Code Implementation (Python):

def widestPairOfIndices(nums1, nums2):
    diff = [a - b for a, b in zip(nums1, nums2)]
    prefix_sums = {0: -1}  # Initialize with prefix sum 0 at index -1
    max_distance = 0
    current_sum = 0
    for i, num in enumerate(diff):
        current_sum += num
        if current_sum in prefix_sums:
            distance = i - prefix_sums[current_sum]

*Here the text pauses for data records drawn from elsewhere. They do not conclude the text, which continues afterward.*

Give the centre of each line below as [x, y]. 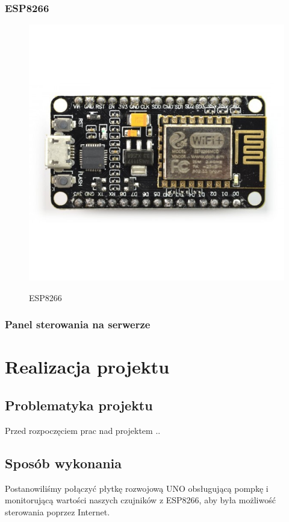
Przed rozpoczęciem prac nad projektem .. [83, 430]
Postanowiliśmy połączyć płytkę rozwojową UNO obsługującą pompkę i [137, 488]
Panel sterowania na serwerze [78, 324]
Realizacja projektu [87, 367]
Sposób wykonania [64, 463]
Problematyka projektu [79, 405]
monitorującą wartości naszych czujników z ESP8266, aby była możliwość [140, 500]
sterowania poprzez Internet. [57, 511]
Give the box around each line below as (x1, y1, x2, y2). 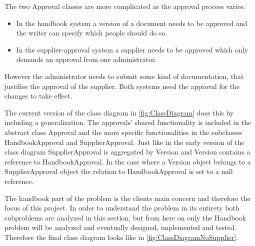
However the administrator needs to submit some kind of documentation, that (4, 70, 244, 81)
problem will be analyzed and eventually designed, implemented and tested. (4, 222, 236, 232)
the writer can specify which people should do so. (16, 27, 167, 38)
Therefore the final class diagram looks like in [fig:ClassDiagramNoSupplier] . (4, 231, 238, 242)
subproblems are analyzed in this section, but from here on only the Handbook (4, 212, 246, 222)
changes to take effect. (4, 90, 72, 101)
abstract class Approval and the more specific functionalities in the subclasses (4, 126, 242, 137)
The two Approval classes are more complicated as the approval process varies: (4, 1, 245, 11)
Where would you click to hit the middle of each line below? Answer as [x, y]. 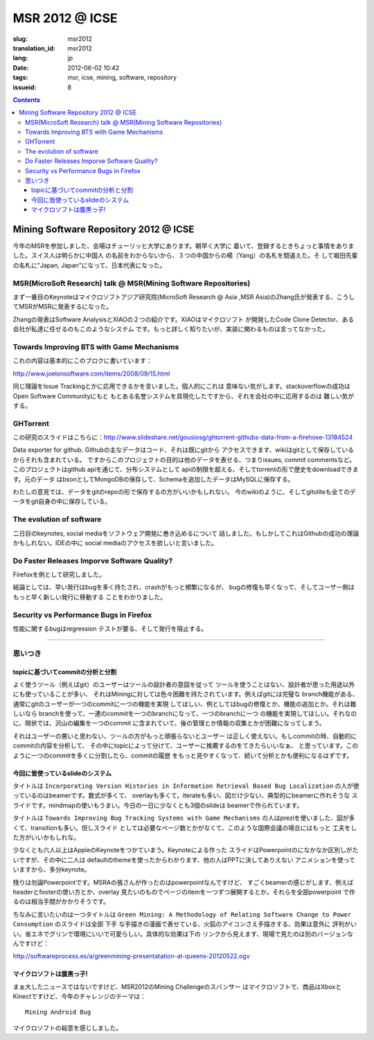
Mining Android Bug [58, 1012]
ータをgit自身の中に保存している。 [62, 502]
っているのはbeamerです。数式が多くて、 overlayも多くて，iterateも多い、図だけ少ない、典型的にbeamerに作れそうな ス [185, 795]
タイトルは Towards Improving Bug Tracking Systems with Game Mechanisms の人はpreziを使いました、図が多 [184, 818]
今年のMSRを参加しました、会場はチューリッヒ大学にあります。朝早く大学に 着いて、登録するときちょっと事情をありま [184, 246]
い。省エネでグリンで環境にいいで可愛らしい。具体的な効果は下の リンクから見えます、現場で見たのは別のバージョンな [183, 934]
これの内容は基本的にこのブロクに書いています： [82, 361]
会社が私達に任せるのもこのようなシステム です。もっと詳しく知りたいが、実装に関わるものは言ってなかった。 [171, 329]
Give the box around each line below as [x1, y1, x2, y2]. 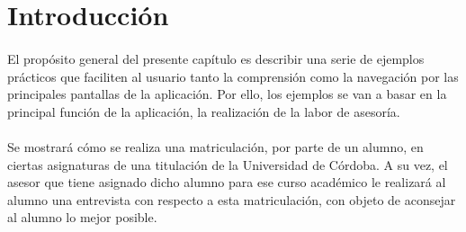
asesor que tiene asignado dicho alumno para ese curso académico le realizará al [7, 173, 446, 192]
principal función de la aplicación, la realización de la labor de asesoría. [7, 102, 400, 120]
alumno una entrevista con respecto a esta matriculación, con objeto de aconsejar [7, 190, 456, 209]
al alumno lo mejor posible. [7, 208, 157, 227]
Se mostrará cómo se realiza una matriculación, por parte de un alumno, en [7, 137, 424, 156]
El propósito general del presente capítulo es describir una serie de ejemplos [7, 49, 425, 67]
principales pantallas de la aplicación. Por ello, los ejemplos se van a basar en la [7, 85, 447, 103]
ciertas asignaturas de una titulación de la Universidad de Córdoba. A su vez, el [7, 155, 448, 174]
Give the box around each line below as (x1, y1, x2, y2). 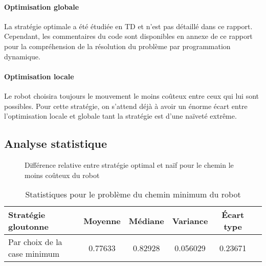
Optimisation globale (4, 1, 79, 12)
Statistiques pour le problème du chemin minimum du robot (25, 188, 241, 201)
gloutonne (8, 220, 49, 233)
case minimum (8, 248, 60, 260)
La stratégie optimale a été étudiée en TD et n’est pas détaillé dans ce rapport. (4, 20, 253, 31)
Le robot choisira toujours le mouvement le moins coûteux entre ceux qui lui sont (4, 90, 259, 101)
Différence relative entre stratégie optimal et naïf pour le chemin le (25, 159, 234, 170)
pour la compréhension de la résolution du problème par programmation (4, 40, 231, 51)
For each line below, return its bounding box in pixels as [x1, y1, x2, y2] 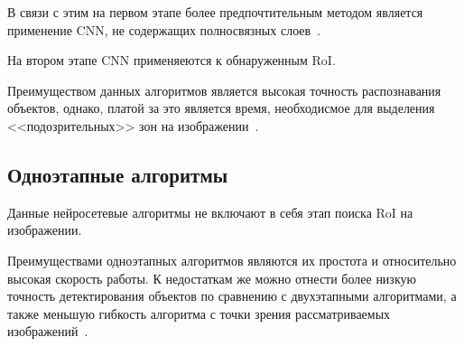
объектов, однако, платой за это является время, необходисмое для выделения [7, 98, 435, 117]
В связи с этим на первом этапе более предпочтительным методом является [7, 3, 423, 21]
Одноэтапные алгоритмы [7, 160, 228, 188]
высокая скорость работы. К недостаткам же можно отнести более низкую [7, 268, 416, 287]
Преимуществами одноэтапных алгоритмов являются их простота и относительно [7, 250, 457, 269]
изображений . [7, 322, 88, 341]
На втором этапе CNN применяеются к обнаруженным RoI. [7, 51, 336, 70]
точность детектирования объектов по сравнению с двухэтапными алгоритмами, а [7, 286, 457, 305]
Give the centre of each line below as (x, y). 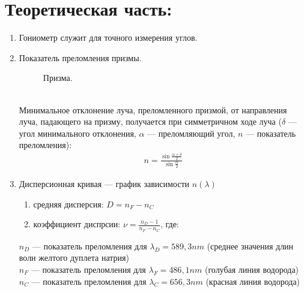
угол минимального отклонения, (78, 133)
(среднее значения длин (250, 246)
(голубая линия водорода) (252, 269)
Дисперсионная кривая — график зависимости (104, 184)
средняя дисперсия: (68, 204)
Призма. (58, 78)
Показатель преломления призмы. (80, 57)
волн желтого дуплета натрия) (74, 258)
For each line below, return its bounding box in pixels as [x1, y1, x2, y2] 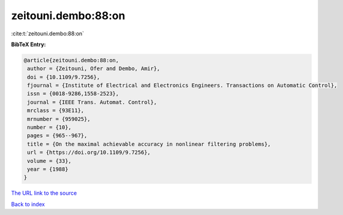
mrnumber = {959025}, [27, 116, 91, 122]
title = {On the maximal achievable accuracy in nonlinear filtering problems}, [27, 141, 272, 147]
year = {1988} [27, 166, 68, 172]
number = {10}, [27, 124, 72, 131]
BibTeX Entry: [11, 41, 46, 48]
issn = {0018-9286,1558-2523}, [27, 90, 120, 97]
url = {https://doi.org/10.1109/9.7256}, [27, 149, 151, 156]
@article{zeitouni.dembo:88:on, [23, 57, 120, 63]
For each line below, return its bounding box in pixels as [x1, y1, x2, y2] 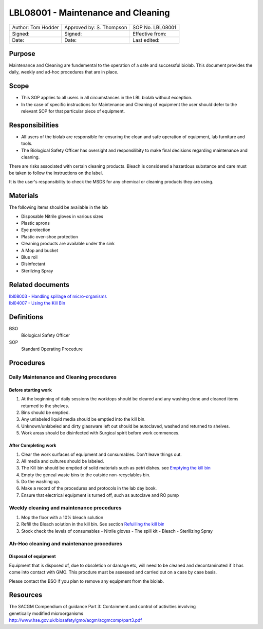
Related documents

            max_distance = max(max_distance, distance)
        else:
            prefix_sums[current_sum] = i
    return max_distance
 

This Python code directly implements the algorithm described above. Other languages (Java, C++, Go, etc.) would follow a similar structure, using their respective hash table implementations (HashMap, unordered_map, map). The core logic remains the same.